# Common-law vs Single



## yaman (Feb 26, 2011)

Hi there,

I just did my tax return without entering my common-law partners income from line 236. With my significant RRSP contributions I was going to get an aprox $8700 return. My common-law spouse just completed her return and provided me with her net income amount from line 236 and when I entered it my return reduced by $2200 to $6500!

Her return went from $2200 to her owing. Combined that's over $4400 that the greedy government isn't returning to us, the rightful owners!

Last year we filed our returns as common law and didn't realize that this field made a difference to our return.
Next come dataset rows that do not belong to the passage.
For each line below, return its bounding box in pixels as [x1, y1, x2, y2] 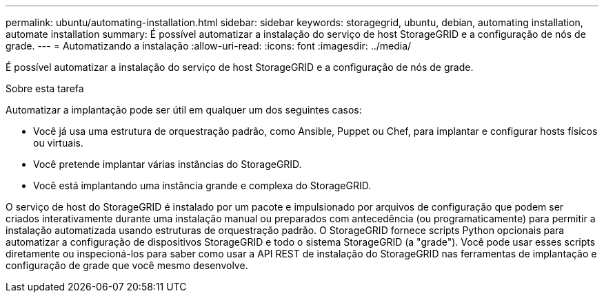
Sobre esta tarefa [6, 83, 84, 94]
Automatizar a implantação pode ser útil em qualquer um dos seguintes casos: [6, 104, 362, 116]
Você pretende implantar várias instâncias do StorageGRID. [33, 158, 302, 170]
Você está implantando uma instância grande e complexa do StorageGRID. [33, 180, 372, 191]
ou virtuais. [33, 137, 83, 149]
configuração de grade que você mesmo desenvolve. [6, 259, 248, 271]
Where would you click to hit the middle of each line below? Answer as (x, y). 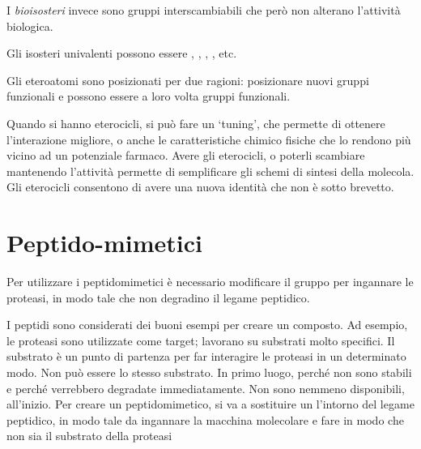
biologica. (30, 26)
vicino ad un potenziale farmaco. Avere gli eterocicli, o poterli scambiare (186, 155)
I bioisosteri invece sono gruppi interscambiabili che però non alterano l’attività (204, 10)
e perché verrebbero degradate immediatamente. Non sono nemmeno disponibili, (206, 388)
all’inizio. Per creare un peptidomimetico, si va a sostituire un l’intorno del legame (210, 404)
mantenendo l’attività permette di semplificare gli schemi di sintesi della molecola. (210, 171)
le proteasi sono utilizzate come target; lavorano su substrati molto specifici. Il (201, 340)
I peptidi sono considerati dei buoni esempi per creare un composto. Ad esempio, (207, 325)

We don't see the benefit of being "common-law" and don't understand why we would be taxed higher as such. Other than sharing the same bed and home there aren't any benefits we can see.

Why is there a tax difference (we make about the same salary)? 

Would it be a "red flag" if we didn't claim ourselves as common-law but as single since we filed as common-law last year?


----------



## LBCfan (Jan 13, 2011)

While I am no tax expert, I think you may have done your initial tax return incorrectly. If you did this by computer program, did you change the "Marital Status" box as well as add in line 236? How about her?


----------



## stardancer (Apr 26, 2009)

The first time, you did not enter your c/l income, so the program gave you the full spousal exemption. When you did enter her income, the spousal exemption was cut back, as it should be. If you claimed as single, you would not get the full $8700 refund anyways, because you would not have a spousal amount.

You could file as single, but if CRA decides to check the addresses, they will question your status. If there are children involved, they will definitely check your status (and hers). This may lead to possible reassessments and penalties. 

Basically, if you have been sharing a bed for 12+ months, you ARE common-law in CRA's eyes. You are not taxed higher if you are c/l or married, but your marital status affects certain credits.


----------



## OhGreatGuru (May 24, 2009)

yaman said:


> Hi there,
> 
> I just did my tax return without entering my common-law partners income from line 236. With my significant RRSP contributions I was going to get an aprox $8700 return. My common-law spouse just completed her return and provided me with her net income amount from line 236 and when I entered it my return reduced by $2200 to $6500!
> 
> ...


In order to make those differences, it sounds to me like you each filled in your returns claiming to be common-law, for which the computer program assumed you were each nominally entitled to a "Spousal Credit" of $10,382. But then each of you failed to enter (lied about) your spouse's income, which has to be deducted from this credit.

If you truly filed as "single", you would not get the spousal credit in the first place.


----------



## OptsyEagle (Nov 29, 2009)

yaman said:


> Combined that's over $4400 that the greedy government isn't returning to us, the rightful owners!


Hey, they can't give it all back to you. If they did that, I would have to pay more.

As the others have indicated, it seems like you have entered your marital status incorrectly.


----------



## yaman (Feb 26, 2011)

*thanks guys*

Hey guys - thanks appreciate it. I didn't do the scenario as a single. You're right as a single my return doesn't change, it's just if I choose common-law and my spouse having $0.00 total net income on line 236.


----------